Probability of Nearsightedness

In probability, when we are tasked to deal with real-world statistics such as the probability of nearsightedness within a population, we can use the principles of probability to make quantifiable predictions.
In our example involving the percentage of nearsighted individuals in Australia, understanding the probability of a single event helps us to calculate more complex scenarios involving multiple individuals. The probability of an adult being nearsighted in this scenario is 0.16, which we will utilize in our binomial probability calculations as 'p'.

Contextual Understanding

It's important to note that these probabilities are based on past data and assume that the selection of individuals is random and independent. The assumption of independence is critical; in real life, factors such as genetics, environment, and social interactions could influence the likelihood of nearsightedness, but for the purpose of our calculations, we simplify and consider each choice as independent.

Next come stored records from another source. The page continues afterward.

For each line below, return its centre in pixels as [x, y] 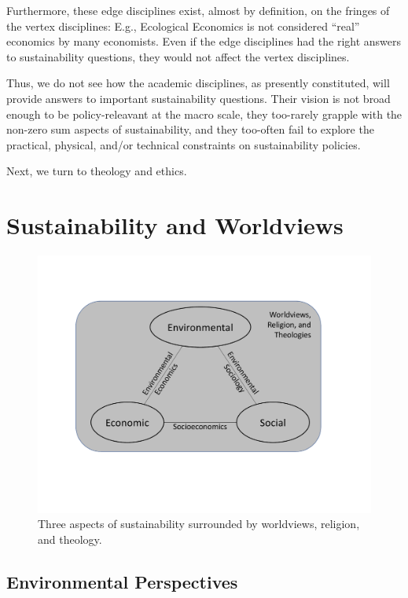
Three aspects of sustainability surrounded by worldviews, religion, [199, 524]
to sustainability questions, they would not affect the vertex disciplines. [178, 56]
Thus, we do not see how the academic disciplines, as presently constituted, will [198, 83]
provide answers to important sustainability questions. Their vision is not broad [198, 98]
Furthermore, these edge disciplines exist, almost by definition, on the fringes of [198, 10]
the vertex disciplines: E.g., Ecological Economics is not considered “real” [183, 26]
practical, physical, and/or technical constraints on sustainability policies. [184, 144]
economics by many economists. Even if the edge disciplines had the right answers [204, 41]
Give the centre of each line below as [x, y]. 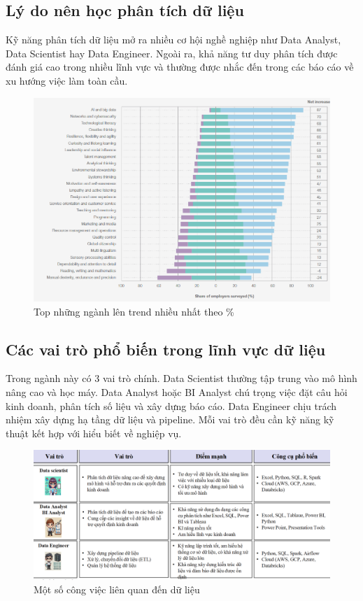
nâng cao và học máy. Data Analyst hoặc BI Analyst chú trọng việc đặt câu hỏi [177, 391]
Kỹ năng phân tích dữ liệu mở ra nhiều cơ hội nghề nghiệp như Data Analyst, [173, 40]
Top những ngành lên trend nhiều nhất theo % [134, 311]
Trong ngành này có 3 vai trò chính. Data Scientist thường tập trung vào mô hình [181, 378]
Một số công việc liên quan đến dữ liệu [117, 589]
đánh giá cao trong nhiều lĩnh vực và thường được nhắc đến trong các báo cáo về [180, 67]
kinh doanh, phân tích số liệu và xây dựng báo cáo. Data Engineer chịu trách [171, 405]
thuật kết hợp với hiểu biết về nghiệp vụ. [94, 433]
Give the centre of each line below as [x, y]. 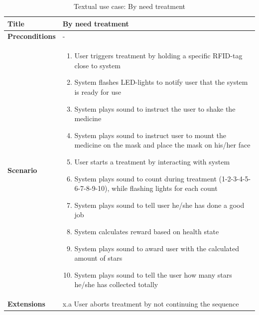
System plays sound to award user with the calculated [157, 248]
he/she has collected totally [116, 284]
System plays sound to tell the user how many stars [153, 274]
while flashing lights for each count [165, 188]
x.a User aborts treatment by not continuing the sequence [151, 304]
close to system [97, 65]
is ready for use [98, 92]
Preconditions [32, 36]
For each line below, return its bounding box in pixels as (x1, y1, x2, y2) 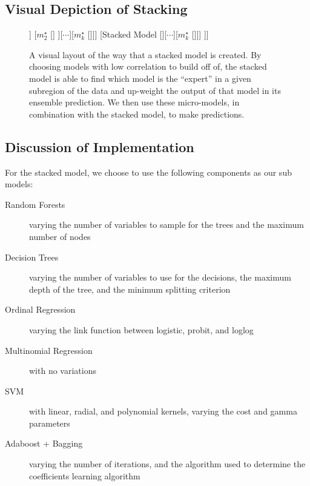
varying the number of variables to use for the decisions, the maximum (29, 271, 291, 284)
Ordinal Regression (5, 303, 76, 316)
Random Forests (5, 198, 65, 210)
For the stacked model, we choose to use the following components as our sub (5, 165, 292, 178)
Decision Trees (5, 250, 59, 263)
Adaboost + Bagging (5, 437, 83, 450)
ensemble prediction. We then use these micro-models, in (29, 96, 240, 108)
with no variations (29, 364, 96, 377)
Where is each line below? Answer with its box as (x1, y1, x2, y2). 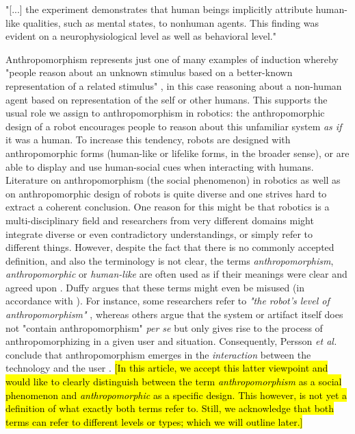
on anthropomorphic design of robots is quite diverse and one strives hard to (5, 186, 327, 200)
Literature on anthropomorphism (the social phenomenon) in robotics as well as (5, 173, 341, 187)
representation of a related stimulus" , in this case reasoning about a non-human (5, 78, 342, 93)
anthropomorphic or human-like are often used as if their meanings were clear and (5, 267, 347, 281)
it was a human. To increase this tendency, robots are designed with (5, 132, 291, 147)
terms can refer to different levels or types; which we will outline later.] (5, 414, 303, 429)
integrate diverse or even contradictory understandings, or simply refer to (5, 226, 313, 241)
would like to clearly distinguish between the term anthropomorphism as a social (5, 374, 342, 389)
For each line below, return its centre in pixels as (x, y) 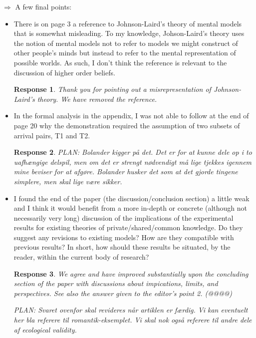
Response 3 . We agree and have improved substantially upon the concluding (131, 273)
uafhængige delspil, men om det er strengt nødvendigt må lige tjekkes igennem (133, 162)
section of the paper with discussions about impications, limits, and (116, 283)
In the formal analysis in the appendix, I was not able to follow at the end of (131, 116)
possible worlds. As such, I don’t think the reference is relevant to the (120, 62)
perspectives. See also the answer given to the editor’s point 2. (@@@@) (123, 293)
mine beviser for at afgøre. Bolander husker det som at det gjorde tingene (126, 171)
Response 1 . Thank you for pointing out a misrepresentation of (112, 89)
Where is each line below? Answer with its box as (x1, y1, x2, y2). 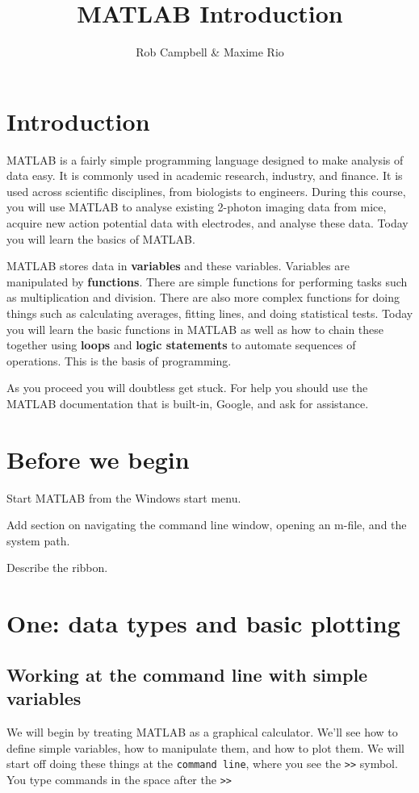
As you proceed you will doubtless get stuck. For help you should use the (6, 379, 368, 396)
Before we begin (6, 442, 190, 475)
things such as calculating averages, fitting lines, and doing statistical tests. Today (6, 305, 413, 321)
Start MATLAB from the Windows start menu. (6, 489, 241, 506)
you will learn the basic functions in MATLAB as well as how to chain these (6, 320, 384, 337)
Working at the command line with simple (6, 662, 368, 687)
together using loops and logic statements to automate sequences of (6, 336, 356, 353)
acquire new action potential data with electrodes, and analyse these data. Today (6, 215, 409, 232)
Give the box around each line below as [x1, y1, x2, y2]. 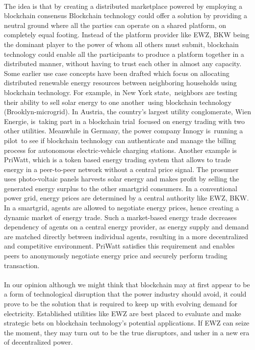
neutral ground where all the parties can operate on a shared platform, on [4, 20, 227, 30]
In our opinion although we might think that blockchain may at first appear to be [4, 279, 250, 289]
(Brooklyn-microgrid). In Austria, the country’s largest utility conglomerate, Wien [4, 106, 251, 117]
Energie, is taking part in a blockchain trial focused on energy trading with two [4, 116, 245, 126]
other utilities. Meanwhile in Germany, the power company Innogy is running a [4, 125, 243, 136]
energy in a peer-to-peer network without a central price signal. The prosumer [4, 164, 239, 174]
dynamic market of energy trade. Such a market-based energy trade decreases [4, 212, 237, 222]
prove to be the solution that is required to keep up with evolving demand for [4, 299, 237, 308]
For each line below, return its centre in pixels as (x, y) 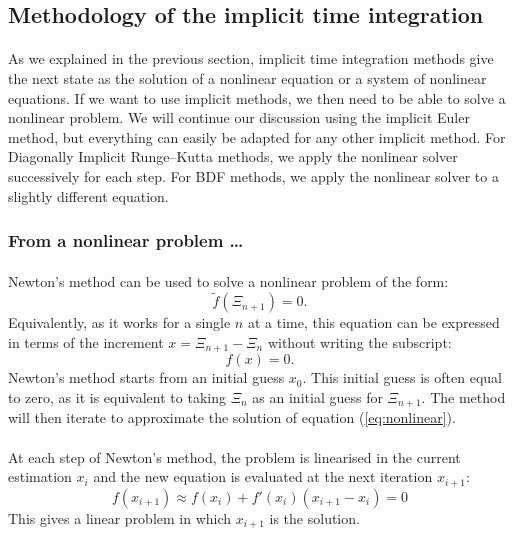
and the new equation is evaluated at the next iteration (263, 476)
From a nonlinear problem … (126, 240)
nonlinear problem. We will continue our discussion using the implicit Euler (239, 117)
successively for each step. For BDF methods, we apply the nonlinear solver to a (253, 175)
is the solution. (314, 517)
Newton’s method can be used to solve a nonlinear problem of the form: (228, 280)
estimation (40, 476)
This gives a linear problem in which (120, 517)
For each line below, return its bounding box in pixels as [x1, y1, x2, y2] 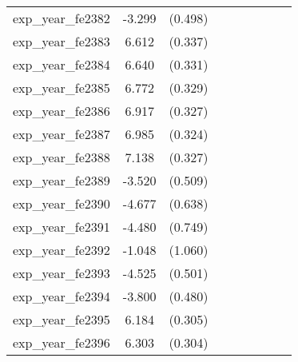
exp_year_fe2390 [13, 194, 110, 213]
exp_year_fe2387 [13, 125, 110, 143]
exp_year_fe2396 [13, 333, 110, 352]
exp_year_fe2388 [13, 148, 110, 166]
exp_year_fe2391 [13, 217, 110, 236]
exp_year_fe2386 [13, 101, 110, 120]
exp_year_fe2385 [13, 78, 110, 97]
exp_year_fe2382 [13, 9, 110, 27]
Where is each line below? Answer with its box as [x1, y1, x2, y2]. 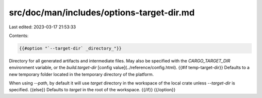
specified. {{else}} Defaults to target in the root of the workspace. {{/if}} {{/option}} [9, 87, 176, 93]
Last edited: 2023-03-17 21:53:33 [9, 24, 76, 30]
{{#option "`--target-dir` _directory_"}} [19, 46, 122, 51]
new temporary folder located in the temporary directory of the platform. [9, 71, 154, 77]
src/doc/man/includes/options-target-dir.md [9, 7, 195, 18]
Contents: [9, 33, 29, 38]
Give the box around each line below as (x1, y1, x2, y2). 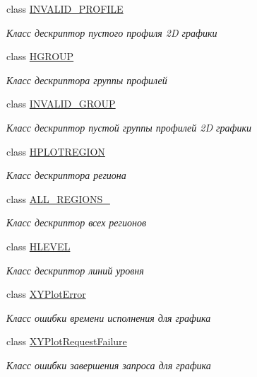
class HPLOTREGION (6, 144, 105, 158)
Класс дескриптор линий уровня (6, 262, 144, 277)
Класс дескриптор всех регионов (6, 215, 147, 230)
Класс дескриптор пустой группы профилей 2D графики (6, 120, 252, 134)
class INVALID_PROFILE (6, 1, 124, 16)
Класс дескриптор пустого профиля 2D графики (6, 25, 217, 40)
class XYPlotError (6, 286, 86, 301)
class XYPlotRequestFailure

Combinatorics in Probability

Combinatorics plays an integral role in probability, especially when we need to determine the number of ways in which events can occur. It allows us to calculate the binomial coefficients that are essential in the binomial probability formula.
The field of combinatorics provides the tools to count the combinations and permutations of sets, which is essential in calculating the likelihood of specific outcomes.

Combinations vs. Permutations

In the context of probability, combinations are used when the order of events does not matter, while permutations are used when the order is significant. For calculating the probabilities in our example, we use combinations because the order of selecting nearsighted individuals does not change the outcome. The binomial coefficient represents the number of combinations of 'k' successes in 'n' trials and is a key component in determining the probability of those successes.